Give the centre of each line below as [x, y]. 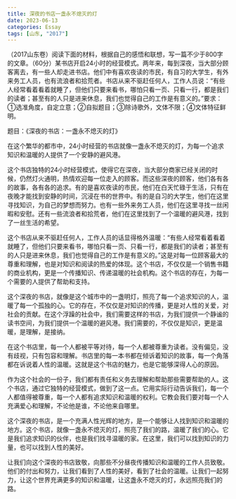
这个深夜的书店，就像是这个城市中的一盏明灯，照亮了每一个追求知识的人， [115, 297]
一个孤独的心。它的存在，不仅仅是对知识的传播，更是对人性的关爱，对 [127, 306]
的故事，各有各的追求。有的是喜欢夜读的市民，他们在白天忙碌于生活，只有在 [118, 187]
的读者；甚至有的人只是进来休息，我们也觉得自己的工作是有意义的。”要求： [115, 99]
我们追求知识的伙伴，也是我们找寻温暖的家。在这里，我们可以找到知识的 [118, 438]
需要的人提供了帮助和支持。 [53, 282]
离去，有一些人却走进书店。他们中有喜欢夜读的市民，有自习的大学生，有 [118, 72]
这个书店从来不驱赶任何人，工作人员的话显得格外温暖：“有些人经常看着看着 [117, 238]
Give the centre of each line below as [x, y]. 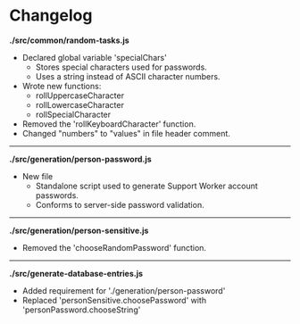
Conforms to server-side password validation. [120, 204]
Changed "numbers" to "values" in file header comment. [126, 133]
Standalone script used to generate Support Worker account [147, 186]
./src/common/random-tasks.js [69, 40]
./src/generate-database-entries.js [76, 273]
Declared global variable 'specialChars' [94, 57]
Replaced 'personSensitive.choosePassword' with [114, 300]
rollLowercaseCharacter [80, 104]
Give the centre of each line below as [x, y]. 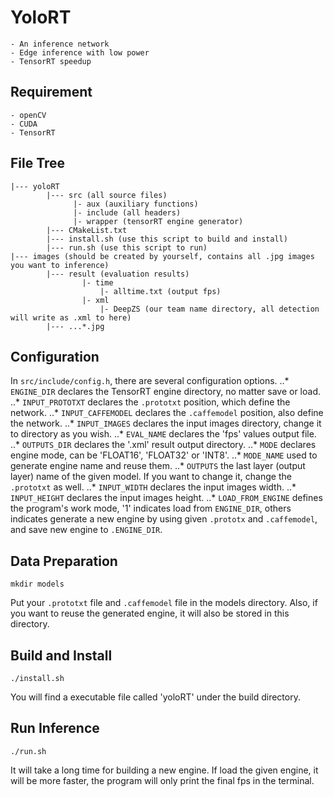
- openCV [28, 115]
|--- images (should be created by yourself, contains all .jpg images [162, 256]
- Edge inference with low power [80, 52]
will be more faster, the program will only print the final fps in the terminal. [162, 780]
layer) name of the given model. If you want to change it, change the [151, 477]
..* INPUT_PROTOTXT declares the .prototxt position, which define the [150, 402]
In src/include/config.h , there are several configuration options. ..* [150, 381]
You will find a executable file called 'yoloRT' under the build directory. [155, 697]
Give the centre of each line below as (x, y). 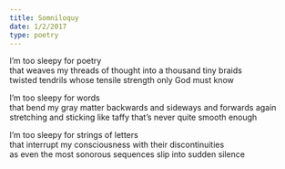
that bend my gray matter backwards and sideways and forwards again (143, 108)
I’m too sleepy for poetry (56, 61)
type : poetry (34, 35)
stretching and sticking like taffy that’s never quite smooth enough (133, 117)
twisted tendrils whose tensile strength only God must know (122, 80)
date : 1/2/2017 (38, 26)
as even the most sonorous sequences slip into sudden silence (127, 154)
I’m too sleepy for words (55, 98)
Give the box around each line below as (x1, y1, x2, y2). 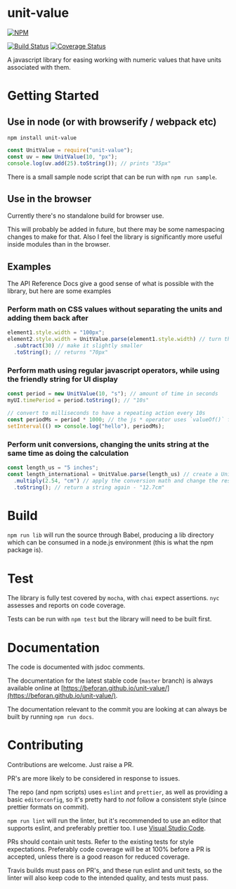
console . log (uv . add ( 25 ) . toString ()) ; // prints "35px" (7, 160, 171, 167)
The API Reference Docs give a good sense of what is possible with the (7, 280, 214, 288)
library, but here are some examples (7, 287, 112, 295)
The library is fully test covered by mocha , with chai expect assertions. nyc (7, 594, 220, 602)
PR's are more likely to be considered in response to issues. (7, 774, 181, 783)
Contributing (7, 738, 84, 753)
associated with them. (7, 63, 72, 71)
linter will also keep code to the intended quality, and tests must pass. (7, 874, 209, 882)
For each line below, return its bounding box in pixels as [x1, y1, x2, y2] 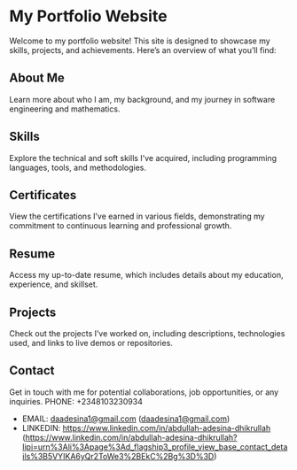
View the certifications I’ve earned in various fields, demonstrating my [9, 211, 265, 222]
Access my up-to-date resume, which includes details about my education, [9, 270, 284, 281]
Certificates [9, 188, 77, 203]
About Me [9, 71, 65, 86]
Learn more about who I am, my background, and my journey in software [9, 94, 276, 104]
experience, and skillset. [9, 279, 98, 289]
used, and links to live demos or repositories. [9, 338, 173, 348]
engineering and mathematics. [9, 104, 121, 114]
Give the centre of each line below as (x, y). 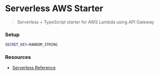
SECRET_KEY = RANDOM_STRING (31, 45)
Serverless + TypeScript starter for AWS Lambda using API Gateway (86, 22)
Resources (18, 57)
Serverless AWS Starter (54, 9)
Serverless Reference (34, 68)
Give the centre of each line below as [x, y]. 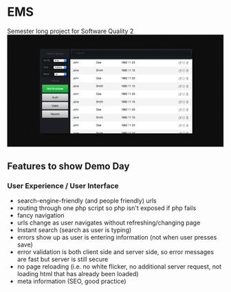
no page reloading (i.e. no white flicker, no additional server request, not [119, 267]
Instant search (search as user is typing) [74, 230]
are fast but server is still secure [63, 260]
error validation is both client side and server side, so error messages [115, 252]
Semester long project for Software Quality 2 [70, 31]
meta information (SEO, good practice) [71, 281]
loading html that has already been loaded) [78, 274]
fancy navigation [41, 216]
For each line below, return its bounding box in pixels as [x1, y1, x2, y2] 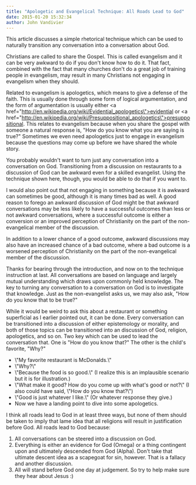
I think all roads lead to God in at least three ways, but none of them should [6, 411, 187, 419]
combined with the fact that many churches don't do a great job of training [6, 66, 186, 73]
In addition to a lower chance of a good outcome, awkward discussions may [6, 235, 190, 243]
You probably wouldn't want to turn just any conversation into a [6, 156, 159, 164]
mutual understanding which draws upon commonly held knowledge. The [6, 278, 184, 285]
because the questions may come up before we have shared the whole [6, 139, 177, 146]
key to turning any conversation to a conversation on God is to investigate [6, 284, 184, 291]
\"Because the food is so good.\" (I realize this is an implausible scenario [14, 369, 189, 376]
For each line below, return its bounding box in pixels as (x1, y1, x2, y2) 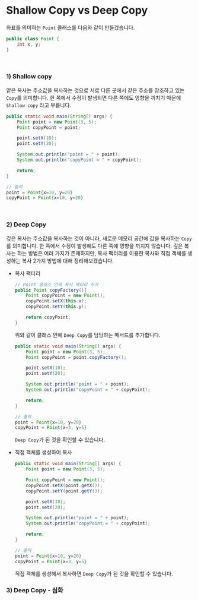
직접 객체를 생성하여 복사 (14, 449, 72, 456)
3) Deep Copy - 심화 (6, 586, 63, 595)
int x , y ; (17, 41, 41, 48)
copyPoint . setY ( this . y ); (25, 304, 87, 310)
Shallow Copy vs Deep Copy (6, 4, 148, 17)
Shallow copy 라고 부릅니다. (6, 102, 72, 109)
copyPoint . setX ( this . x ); (25, 298, 87, 304)
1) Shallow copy (6, 72, 52, 81)
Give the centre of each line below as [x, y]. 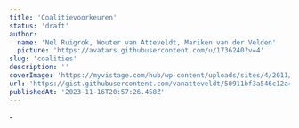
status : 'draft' [39, 26]
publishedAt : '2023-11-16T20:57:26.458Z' [87, 92]
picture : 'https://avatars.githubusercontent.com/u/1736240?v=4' [141, 51]
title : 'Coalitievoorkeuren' [63, 17]
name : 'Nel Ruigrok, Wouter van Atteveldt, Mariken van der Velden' [147, 42]
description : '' [39, 68]
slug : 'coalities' [43, 59]
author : [24, 34]
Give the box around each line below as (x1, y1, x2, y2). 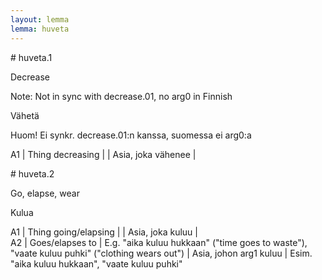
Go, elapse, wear (10, 187, 80, 199)
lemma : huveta (10, 24, 70, 34)
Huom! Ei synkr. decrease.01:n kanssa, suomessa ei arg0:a (10, 129, 252, 141)
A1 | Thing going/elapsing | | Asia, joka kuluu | (10, 226, 198, 238)
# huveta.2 (10, 167, 55, 180)
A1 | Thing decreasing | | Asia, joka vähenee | (10, 148, 197, 160)
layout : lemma (10, 14, 70, 25)
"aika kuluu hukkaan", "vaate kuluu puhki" (10, 257, 183, 270)
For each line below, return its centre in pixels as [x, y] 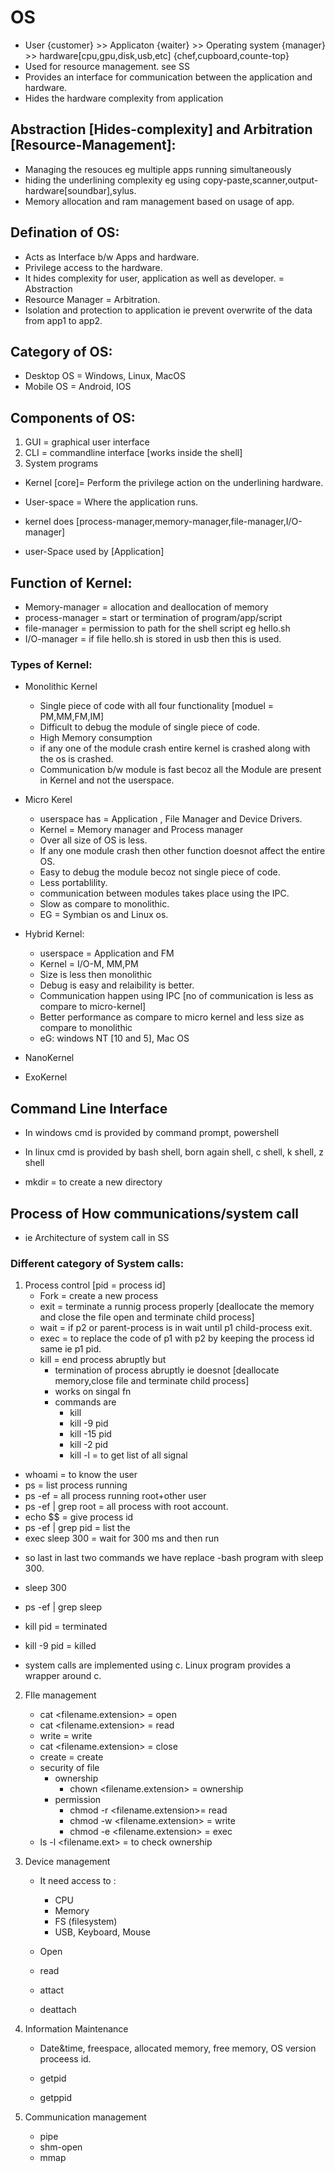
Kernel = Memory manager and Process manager [141, 830]
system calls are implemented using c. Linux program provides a [158, 1665]
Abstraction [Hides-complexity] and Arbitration [161, 129]
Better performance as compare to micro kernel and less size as [172, 1017]
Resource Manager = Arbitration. [92, 299]
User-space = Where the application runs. [111, 502]
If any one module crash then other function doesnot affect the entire [182, 851]
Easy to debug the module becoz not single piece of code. [160, 872]
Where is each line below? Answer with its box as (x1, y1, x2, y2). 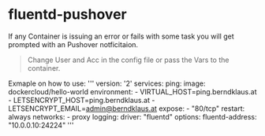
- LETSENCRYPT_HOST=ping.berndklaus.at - (8, 95, 155, 105)
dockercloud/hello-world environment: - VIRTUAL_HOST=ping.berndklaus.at (8, 86, 257, 96)
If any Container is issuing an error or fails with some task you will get (8, 31, 234, 41)
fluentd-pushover (8, 6, 128, 24)
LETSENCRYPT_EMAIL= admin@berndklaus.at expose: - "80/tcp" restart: (8, 104, 245, 113)
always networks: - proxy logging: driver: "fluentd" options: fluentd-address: (8, 112, 257, 121)
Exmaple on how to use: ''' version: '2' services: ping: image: (8, 79, 206, 88)
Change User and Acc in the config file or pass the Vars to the (27, 55, 230, 64)
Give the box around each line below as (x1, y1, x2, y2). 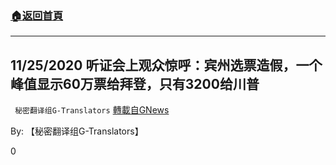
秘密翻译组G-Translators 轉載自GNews (14, 104, 170, 116)
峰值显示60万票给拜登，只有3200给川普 (10, 75, 260, 92)
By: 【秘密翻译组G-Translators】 (10, 125, 144, 137)
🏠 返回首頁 (10, 8, 64, 22)
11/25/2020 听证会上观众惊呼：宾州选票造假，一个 (10, 57, 323, 74)

****

PROBLEM REQUIREMENTS: Search the listing above for "good" and copy every line that holds it.

OUTPUT BELOW:
The API Reference Docs give a good sense of what is possible with the (7, 280, 214, 288)
meta information (SEO, good practice) [71, 281]
In addition to a lower chance of a good outcome, awkward discussions may [6, 235, 190, 243]
\"Because the food is so good.\" (I realize this is an implausible scenario [14, 369, 189, 376]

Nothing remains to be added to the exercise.